Помнит он, например, голубой стеклянный куб, купленный мамой по случаю, сквозь который любил рассматривать комнату и улицу через окно. Вещи и деревья – все переламывалось в гранях кубика и застывало, как в пантомиме, словно бы желая что-то выразить. Он вертел кубик перед глазами, наслаждаясь послушным перепрыгиванием вещей. Белые слоники с их немецкого(?) радиоприемника покорно выскакивали в окно; в посеревшей листве купалась фарфоровая статуэтка балерины, к лицу балерины тянулся мордой пластмассовый олененок… Над ним оранжевой сферой зависал абажур, дергался, как на ниточке, угрожая накрыть собой весь этот голубой театр. Но так и не дотягивался до балерины и до слоников, и мальчик откладывал кубик с тревожным чувством того, что театр будет продолжаться там без него.

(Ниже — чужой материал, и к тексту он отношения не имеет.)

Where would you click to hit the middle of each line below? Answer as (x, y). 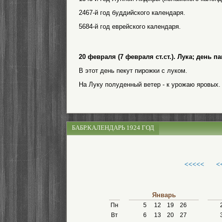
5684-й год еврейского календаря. (130, 27)
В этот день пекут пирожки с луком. (133, 71)
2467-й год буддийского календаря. (132, 13)
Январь (164, 195)
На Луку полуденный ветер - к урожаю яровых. (150, 84)
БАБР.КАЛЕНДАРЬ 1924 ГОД (113, 128)
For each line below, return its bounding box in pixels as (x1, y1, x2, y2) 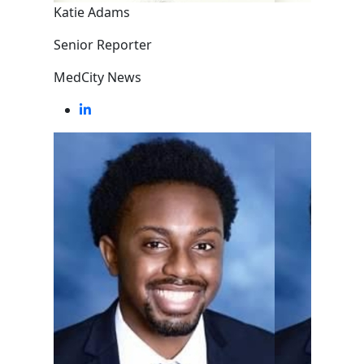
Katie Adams (53, 3, 130, 21)
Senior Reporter (53, 36, 152, 54)
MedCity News (53, 68, 141, 86)
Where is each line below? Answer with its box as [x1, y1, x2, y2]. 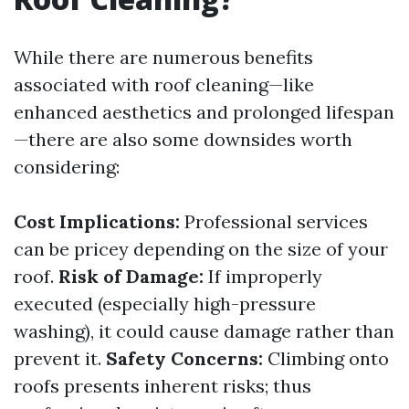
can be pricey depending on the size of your [14, 237, 388, 260]
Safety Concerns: [106, 347, 263, 370]
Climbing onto [263, 347, 389, 370]
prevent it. [14, 347, 106, 370]
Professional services [180, 210, 368, 233]
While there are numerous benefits [14, 46, 313, 68]
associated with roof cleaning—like [14, 73, 314, 96]
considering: [14, 155, 120, 178]
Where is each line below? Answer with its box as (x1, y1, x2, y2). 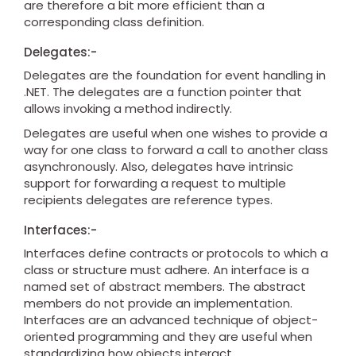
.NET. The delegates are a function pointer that (24, 83, 302, 101)
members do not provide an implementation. (24, 295, 292, 312)
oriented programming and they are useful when (24, 328, 312, 346)
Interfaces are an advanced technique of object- (24, 311, 318, 329)
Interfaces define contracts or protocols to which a (24, 245, 328, 262)
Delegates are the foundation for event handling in (24, 67, 326, 84)
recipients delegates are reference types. (24, 192, 273, 209)
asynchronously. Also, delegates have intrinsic (24, 158, 293, 176)
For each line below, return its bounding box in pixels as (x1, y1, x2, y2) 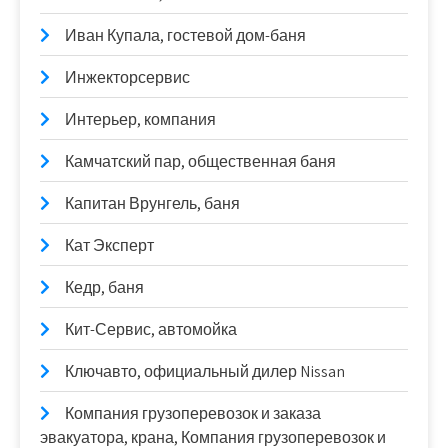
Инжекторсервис (65, 67, 190, 89)
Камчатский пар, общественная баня (65, 151, 336, 173)
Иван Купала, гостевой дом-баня (65, 25, 306, 47)
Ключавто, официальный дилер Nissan (65, 361, 345, 383)
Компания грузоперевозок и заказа (65, 403, 321, 425)
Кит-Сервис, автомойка (65, 319, 237, 341)
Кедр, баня (65, 277, 144, 299)
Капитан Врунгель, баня (65, 193, 240, 215)

Но это воспоминание так, пустяк. Настоящие же воспоминания – о моментах пробуждения. Они-то и есть жизнь, они-то и важны.
Интересно в этом смысле, что следующий эпизод опять связан с Сашей. Если все же принимать в расчет некий умысел судьбы, то этот был уже вовсе из ряда вон и не делал чести ни ее вкусу, ни чувству меры.
Они с Сашенькой увидели друг друга в бане.
Какой же он, должно быть, еще маленький был, если в баню ходил с матерью, и стало быть глаза его еще не были открыты для женской наготы.
В баню ходили рано, к самому открытию. На стенах, пригревшись за ночь, спали тараканы. Они смотрели в разные стороны, словно сухие блестящие брызги. Мать обливала их из шайки кипятком. С этого и начиналась баня.
Он садился на скамейку, которая не походила на теперешние, мраморные, а вся была какая-то пестрая, словно из орехов, залитых коричневой смолкой. Похожа на плитку казинак. Шайки гремели, как неведомые ему музыкальные инструменты, глухо звучали голоса.
И вот в этот банный гул отворилась дверь и вошла Сашенька. Взглянув на нее, он вдруг впервые туманно постиг смысл того, что они оба нагие. И что оба они разные. И что уж совсем непонятно – ему стало стыдно своей наготы.
Сашенька смотрела на него, улыбалась и ничуть не собиралась прятаться. Он же, глядя на Сашу, вспомнил вдруг, как они с мальчишками весной снимали с ольховых веток кору, нежно-зеленую, почти белую изнутри. Под корой обнаруживалась сама ветка. Она была гладкая, сочащаяся, с приоткрывшимися вдруг изгибами и плавными углублениями. И понял он тогда, что это красиво.
ДЕЛО, ОДНАКО, В ТОМ, была ли там в бане действительно Саша. Чем дальше он уходил от этого дня, тем меньше в нем оставалось уверенности. Как и в том, с Сашей ли он боролся за бабочку.